In an embodiment, the at least one pixel comprises a first pair of control electrodes arranged with the layer cavity, and a second pair of control electrodes arranged with said another layer cavity. This facilitates the separate control of the composite optical property for each of the layer cavities, and thus the control of the total composite optical property for the total pixel, e.g. switching between different optical states. Accordingly, it is possible to switch each layer cavity of the pixel between at least four different states, e.g. a first state where all the charged particles are “collected” close to the electrodes, a second mixed state where both sets of different particles are dispersed in the layer cavity, a third state where the first set of particles are dispersed and the second set of particles are collected at a control electrode, and a fourth opposite state where the second set of particles are dispersed and the first set of particles are collected at a control electrode. Additionally, intermediate states are possible, e.g. from 0 to maximum in 4, 8, 16, 32, 64, 128, 256 or more steps.

Furthermore, it is possible to minimize the electrical field influence from one layer cavity on the other layer cavity by arranging the electrodes for one layer as far away as possible from the other layer cavity. For example, in one implementation, the control electrodes of the prolonged layer cavity are arranged in-plane adjacent to the side being opposite to the plane facing said another prolonged layer cavity, and the control electrodes of said another prolonged layer cavity are arranged correspondingly on the other side of said another prolonged layer cavity. However, alternatively, the first and the second sets of control electrodes can be arranged on respective sides of a common substrate sandwiched between the layer cavity and said another layer cavity, which further facilitates the fabrication of the display panel.

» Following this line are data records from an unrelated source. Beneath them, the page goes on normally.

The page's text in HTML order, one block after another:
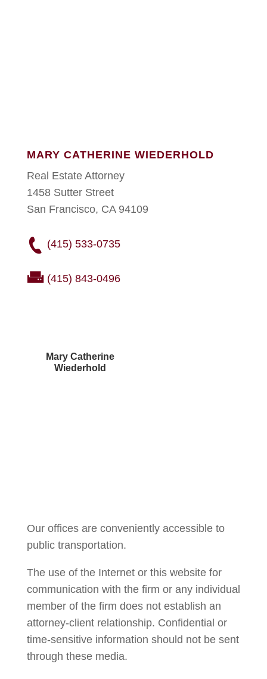
MARY CATHERINE WIEDERHOLD
Real Estate Attorney
1458 Sutter Street
San Francisco, CA 94109
(415) 533-0735
(415) 843-0496
Mary Catherine
Wiederhold
Our offices are conveniently accessible to
public transportation.
The use of the Internet or this website for
communication with the firm or any individual
member of the firm does not establish an
attorney-client relationship. Confidential or
time-sensitive information should not be sent
through these media.

When charged particles moves towards the control electrodes, the distribution of particles will change, and the charged particles are compressed at a small fraction of the surface of the layer cavity, such that particles in close proximity to the electrodes are less visible. Preferably, at least one layer is provided with light shields covering the electrodes, which further minimizes the visibility of the compressed particles. The size of the light shields are preferably selected to be as small as possible to maximize the active portion of the pixel, i.e. the viewing area of the pixel. Thereto, the light shields are used to ensure that the color of the “collection area” (i.e. opposite to the viewing area) does not change depending on the state of the pixel. However, light shields could also be arranged together with all layers. It is possible to select the different sets of charged particles in at least one of the layers to have different, or the same, polarity. Such a selection can be based on implementation of the pixel, e.g. due to different types of optical properties of the charged particles. However, as described above, it is necessary to differentiate the control properties for different sets of charged particles in one layer cavity and/or include an additional control electrode. Preferably, the control properties for the different sets of particles in each of the layer cavities are selected to have either different electrophoretic mobilities, different threshold fields, different magnitude of the charge, or a combination thereof. As in relation to the polarity, the control properties may be selected based on implementation of the pixel, e.g. due to different types of optical properties of the charged particles.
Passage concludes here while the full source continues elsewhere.